Collected data
════

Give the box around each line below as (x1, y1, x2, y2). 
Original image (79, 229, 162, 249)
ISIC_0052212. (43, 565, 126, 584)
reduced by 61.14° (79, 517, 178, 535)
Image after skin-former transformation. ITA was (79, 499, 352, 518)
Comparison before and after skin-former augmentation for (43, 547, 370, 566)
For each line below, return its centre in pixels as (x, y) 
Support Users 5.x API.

════

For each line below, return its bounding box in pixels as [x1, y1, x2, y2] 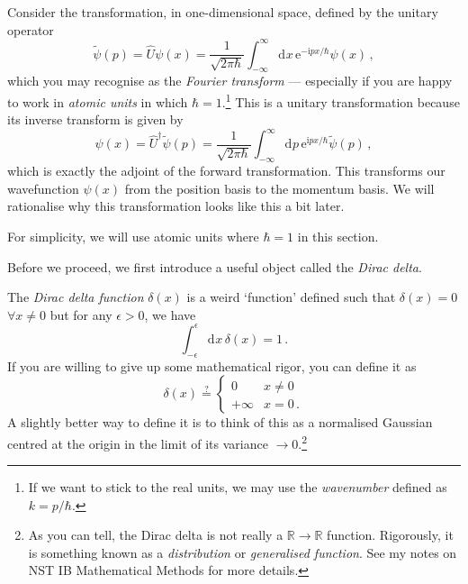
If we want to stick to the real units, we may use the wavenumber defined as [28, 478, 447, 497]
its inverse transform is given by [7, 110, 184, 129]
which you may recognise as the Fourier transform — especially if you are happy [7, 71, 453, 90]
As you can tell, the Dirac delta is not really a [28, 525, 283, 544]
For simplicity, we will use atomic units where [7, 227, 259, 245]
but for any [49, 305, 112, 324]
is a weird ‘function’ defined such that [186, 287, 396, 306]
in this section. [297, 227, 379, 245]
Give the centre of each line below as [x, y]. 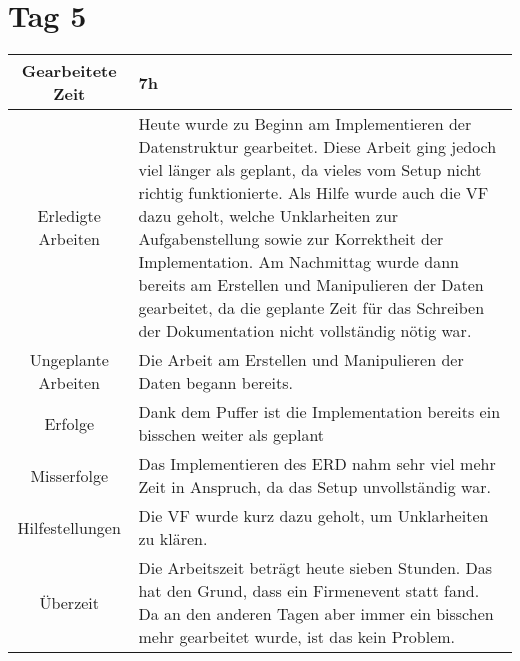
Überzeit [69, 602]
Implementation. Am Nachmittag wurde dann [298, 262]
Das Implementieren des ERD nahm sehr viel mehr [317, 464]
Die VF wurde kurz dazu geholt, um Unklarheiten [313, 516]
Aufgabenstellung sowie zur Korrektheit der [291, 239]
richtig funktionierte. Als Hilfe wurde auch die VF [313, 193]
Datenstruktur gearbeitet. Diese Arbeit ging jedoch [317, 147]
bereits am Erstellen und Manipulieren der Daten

════

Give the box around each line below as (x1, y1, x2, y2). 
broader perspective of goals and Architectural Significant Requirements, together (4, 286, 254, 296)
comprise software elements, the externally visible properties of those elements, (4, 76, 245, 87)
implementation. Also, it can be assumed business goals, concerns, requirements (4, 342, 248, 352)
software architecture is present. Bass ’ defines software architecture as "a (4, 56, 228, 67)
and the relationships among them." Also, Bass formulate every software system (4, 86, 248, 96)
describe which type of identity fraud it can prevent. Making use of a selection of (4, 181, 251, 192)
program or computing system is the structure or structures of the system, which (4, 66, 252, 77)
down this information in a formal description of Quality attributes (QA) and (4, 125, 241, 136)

════

Task description
Look above for the line with "Comparison before and" and the line with "Support Users 5.x API."; transcribe both and all lines in between, exactly, and nothing else.

Response area
Comparison before and after skin-former augmentation for (43, 547, 370, 566)
For each line below, return its centre in pixels as (x, y) 
Support Users 5.x API.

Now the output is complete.